══ EXTRACTED RECORDS
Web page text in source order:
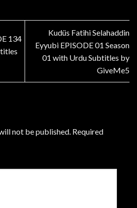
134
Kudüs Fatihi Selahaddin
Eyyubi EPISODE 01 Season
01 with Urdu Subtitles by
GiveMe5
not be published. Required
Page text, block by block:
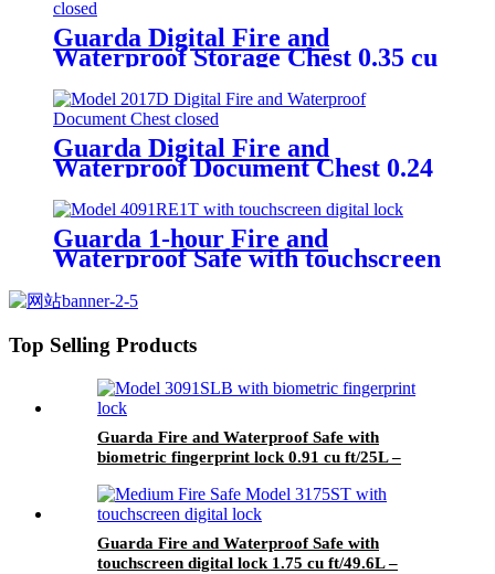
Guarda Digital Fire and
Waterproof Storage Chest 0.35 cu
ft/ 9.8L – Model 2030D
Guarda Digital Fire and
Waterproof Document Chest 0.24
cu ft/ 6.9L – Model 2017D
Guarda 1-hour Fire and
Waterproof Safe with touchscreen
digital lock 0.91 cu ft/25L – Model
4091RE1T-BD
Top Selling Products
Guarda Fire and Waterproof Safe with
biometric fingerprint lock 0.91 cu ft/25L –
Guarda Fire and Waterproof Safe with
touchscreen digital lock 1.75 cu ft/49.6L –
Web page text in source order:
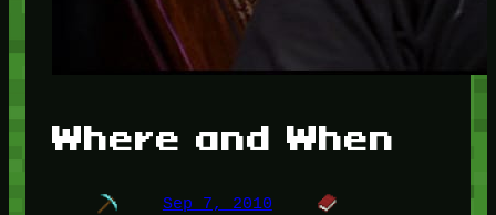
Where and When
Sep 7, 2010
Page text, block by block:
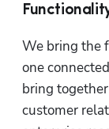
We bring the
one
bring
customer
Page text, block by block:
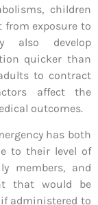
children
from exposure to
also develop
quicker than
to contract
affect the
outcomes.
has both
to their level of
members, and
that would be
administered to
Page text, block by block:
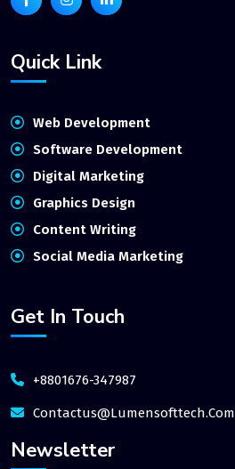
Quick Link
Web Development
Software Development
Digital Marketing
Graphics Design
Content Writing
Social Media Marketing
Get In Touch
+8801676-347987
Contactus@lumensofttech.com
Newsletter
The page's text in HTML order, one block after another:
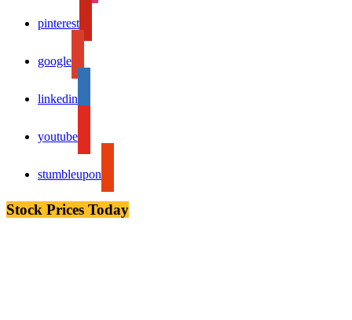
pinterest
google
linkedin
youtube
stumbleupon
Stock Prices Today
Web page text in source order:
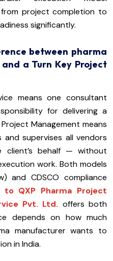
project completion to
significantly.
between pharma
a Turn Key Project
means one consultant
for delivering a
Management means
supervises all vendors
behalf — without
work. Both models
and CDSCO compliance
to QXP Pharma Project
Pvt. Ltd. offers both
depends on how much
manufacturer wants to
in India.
════
*INSTRUCTIONS TO FOLLOW:* Could you give all the records again, exactly, minus the pictures?

*WRITTEN SOLUTION:*
Web page text in source order:
134
Kudüs Fatihi Selahaddin
Eyyubi EPISODE 01 Season
01 with Urdu Subtitles by
GiveMe5
not be published. Required
Page text, block by block:
Guarda Digital Fire and
Waterproof Storage Chest 0.35 cu
ft/ 9.8L – Model 2030D
Guarda Digital Fire and
Waterproof Document Chest 0.24
cu ft/ 6.9L – Model 2017D
Guarda 1-hour Fire and
Waterproof Safe with touchscreen
digital lock 0.91 cu ft/25L – Model
4091RE1T-BD
Top Selling Products
Guarda Fire and Waterproof Safe with
biometric fingerprint lock 0.91 cu ft/25L –
Guarda Fire and Waterproof Safe with
touchscreen digital lock 1.75 cu ft/49.6L –
Web page text in source order:
Where and When
Sep 7, 2010
Page text, block by block:
We bring the
one
bring
customer
Page text, block by block:
children
from exposure to
also develop
quicker than
to contract
affect the
outcomes.
has both
to their level of
members, and
that would be
administered to
Page text, block by block:
Quick Link
Web Development
Software Development
Digital Marketing
Graphics Design
Content Writing
Social Media Marketing
Get In Touch
+8801676-347987
Contactus@lumensofttech.com
Newsletter
The page's text in HTML order, one block after another:
pinterest
google
linkedin
youtube
stumbleupon
Stock Prices Today
Web page text in source order:
project completion to
significantly.
between pharma
a Turn Key Project
means one consultant
for delivering a
Management means
supervises all vendors
behalf — without
work. Both models
and CDSCO compliance
to QXP Pharma Project
Pvt. Ltd. offers both
depends on how much
manufacturer wants to
in India.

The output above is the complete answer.